Craving to be close to other people’s families:
Not having the traditional family setting always made me enjoy being around other families that did. Meeting friend’s siblings and seeing how similar they both are was fascinating, sitting for dinner at a table for more than two people was refreshing and I loved feeling part of a big family, even if it was for only a night. I’m not particularly close to my partner’s family, through no fault of my own or his, it’s just a different situation.. but it took me a long time to come to terms with not being close to his brother and family. Although it does makes me more determined to have a close family setting if I have my own family.
Friends mean a lot to me:
Being sibling-less means having one less person to lean on when the going gets tough or when in the future my parents aren’t around anymore. It’s always a constant worry in the back of my brain, that one day, I won’t have any immediate family left. Having close friends helps those scary realisations, I won’t ever be alone as my friends will always be there as a sort of extended family.
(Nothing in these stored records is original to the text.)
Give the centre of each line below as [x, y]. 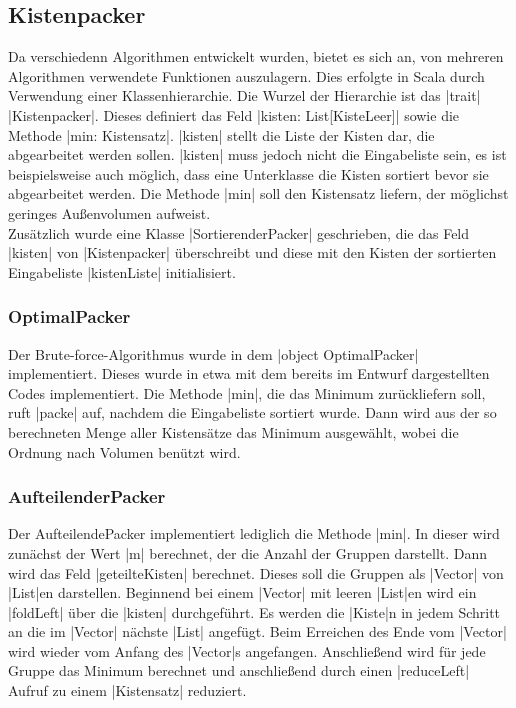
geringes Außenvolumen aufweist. [109, 212]
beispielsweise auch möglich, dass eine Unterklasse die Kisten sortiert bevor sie [248, 173]
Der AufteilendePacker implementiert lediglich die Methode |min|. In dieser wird [254, 533]
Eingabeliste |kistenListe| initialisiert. [122, 271]
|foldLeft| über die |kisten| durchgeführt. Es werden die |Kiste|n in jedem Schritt [254, 611]
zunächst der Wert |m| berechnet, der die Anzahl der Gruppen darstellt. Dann [248, 552]
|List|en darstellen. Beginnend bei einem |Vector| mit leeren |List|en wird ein [242, 592]
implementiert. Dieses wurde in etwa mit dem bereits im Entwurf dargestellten [249, 373]
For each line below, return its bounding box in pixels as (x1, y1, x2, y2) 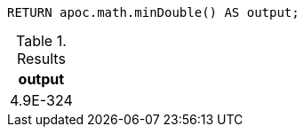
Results (16, 50, 66, 67)
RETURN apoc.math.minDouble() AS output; (7, 5, 300, 20)
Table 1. (15, 32, 67, 50)
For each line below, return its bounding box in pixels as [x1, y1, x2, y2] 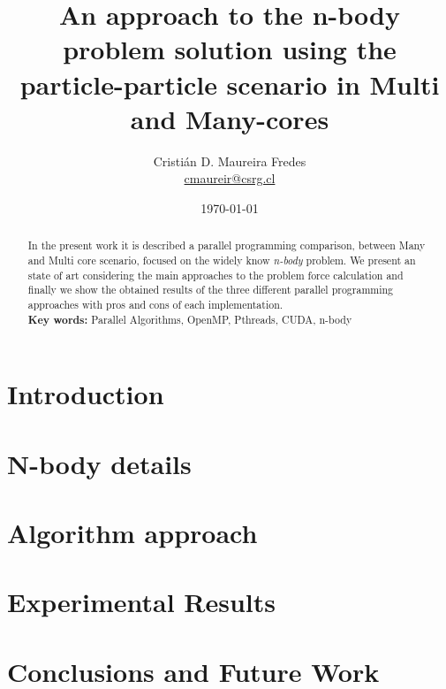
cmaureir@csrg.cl [184, 169, 276, 188]
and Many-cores [130, 100, 329, 136]
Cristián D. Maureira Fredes [153, 151, 306, 170]
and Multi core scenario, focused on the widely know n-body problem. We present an [27, 252, 416, 267]
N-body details [7, 445, 192, 481]
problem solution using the [63, 31, 397, 67]
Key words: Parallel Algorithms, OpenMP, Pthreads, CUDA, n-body [27, 311, 352, 327]
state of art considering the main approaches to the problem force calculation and [27, 267, 404, 282]
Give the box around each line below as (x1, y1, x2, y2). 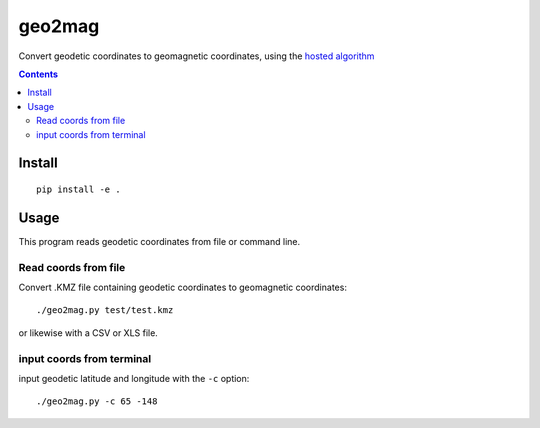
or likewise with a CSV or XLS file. (18, 326, 159, 339)
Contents (18, 68, 59, 80)
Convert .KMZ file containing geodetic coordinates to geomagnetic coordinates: (18, 281, 347, 293)
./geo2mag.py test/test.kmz (36, 305, 174, 316)
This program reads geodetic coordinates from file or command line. (18, 235, 300, 247)
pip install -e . (36, 183, 121, 195)
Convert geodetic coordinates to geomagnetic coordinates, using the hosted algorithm (18, 50, 375, 62)
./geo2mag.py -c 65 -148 (36, 396, 158, 407)
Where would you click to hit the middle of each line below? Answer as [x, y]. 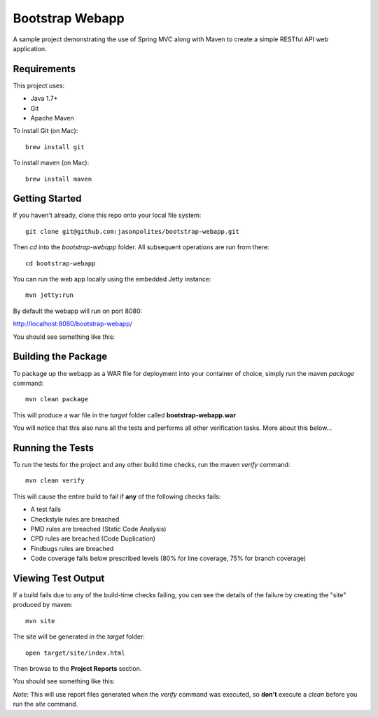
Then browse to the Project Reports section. [77, 668]
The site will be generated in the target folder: [79, 636]
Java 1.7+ [44, 99]
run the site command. [45, 704]
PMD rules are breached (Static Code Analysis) [98, 529]
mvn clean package [57, 399]
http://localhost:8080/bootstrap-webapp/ [73, 324]
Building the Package [60, 357]
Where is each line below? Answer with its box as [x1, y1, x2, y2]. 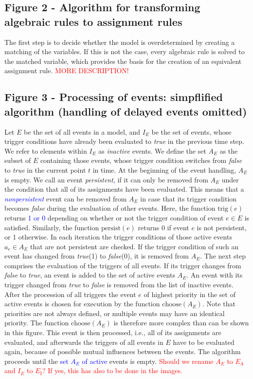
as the [219, 145, 238, 156]
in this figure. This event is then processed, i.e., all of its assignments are [4, 327, 221, 338]
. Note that [202, 299, 235, 309]
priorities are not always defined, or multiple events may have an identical [4, 308, 225, 318]
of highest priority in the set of [144, 289, 235, 299]
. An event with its [186, 270, 243, 280]
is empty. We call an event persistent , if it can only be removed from [4, 174, 208, 184]
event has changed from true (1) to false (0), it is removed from [4, 251, 189, 261]
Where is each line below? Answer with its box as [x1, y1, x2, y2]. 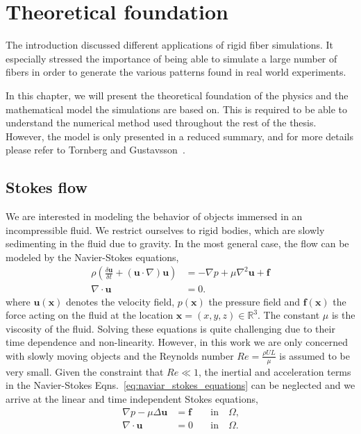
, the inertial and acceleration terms [199, 364, 351, 378]
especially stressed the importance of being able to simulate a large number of [6, 51, 337, 65]
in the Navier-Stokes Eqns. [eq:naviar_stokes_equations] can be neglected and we [6, 378, 355, 392]
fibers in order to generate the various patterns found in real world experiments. [6, 65, 346, 79]
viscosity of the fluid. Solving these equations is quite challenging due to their [6, 321, 335, 335]
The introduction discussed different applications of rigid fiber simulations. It [6, 37, 333, 52]
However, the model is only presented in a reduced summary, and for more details [6, 128, 354, 143]
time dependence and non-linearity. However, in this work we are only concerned [6, 335, 348, 349]
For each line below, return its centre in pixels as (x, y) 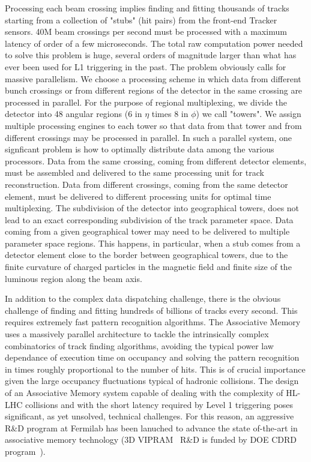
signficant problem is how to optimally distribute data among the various (140, 149)
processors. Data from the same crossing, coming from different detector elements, (156, 160)
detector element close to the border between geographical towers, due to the (146, 255)
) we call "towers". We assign (249, 114)
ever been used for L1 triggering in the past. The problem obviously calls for (146, 66)
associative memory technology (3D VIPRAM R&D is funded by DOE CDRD (151, 439)
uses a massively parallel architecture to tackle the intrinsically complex (137, 334)
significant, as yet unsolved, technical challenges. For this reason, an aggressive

I’m not big on babies and small children:
I honestly think my upbringing made me not very maternal, I was never around a lot of children until I was an older child/early teenager as I had more young cousins by that time. I just don’t have that desire to hold babies and coo at them like other adults my age.
I have a very overactive inner-monologue:
In other words, I talk to myself.. not in a ‘I think I’m going slightly loopy’ kind of way, but when you have spent 80% of your free time without another child around, you need to entertain yourself somehow!
Missing what never existed:
My parents didn’t chose to not have more children, they broke up when I wasn’t even one and then any other chances my parents had to have children with other people didn’t work out.. I won’t go into details, as it’s not my story to tell. But every blue moon a slight wave of sadness washes over me, I miss the siblings that I never had. Having an extensive imagination isn’t always a good thing, I created many pretend siblings and many different scenarios with them, but every time I awake from those dreams and my would be siblings aren’t there is a tad heartbreaking.
Being a tad oversensitive:
It’s no secret that I am very oversensitive and emotional, it’s my gift and my curse. I always have wondered if not growing up without siblings affected my way to take criticism and struggle to stand up for my self, as there was no other children to fight and learn these skills with at home.
We aren’t all selfish brats:
Contrary to popular belief, we aren’t all narcissistic brats. Yes, we did have the full attention of our parent’s but that’s not always a good thing, let me assure you.
Are any of you a single child too? How did it affect you growing up? I’d love to know in the comments!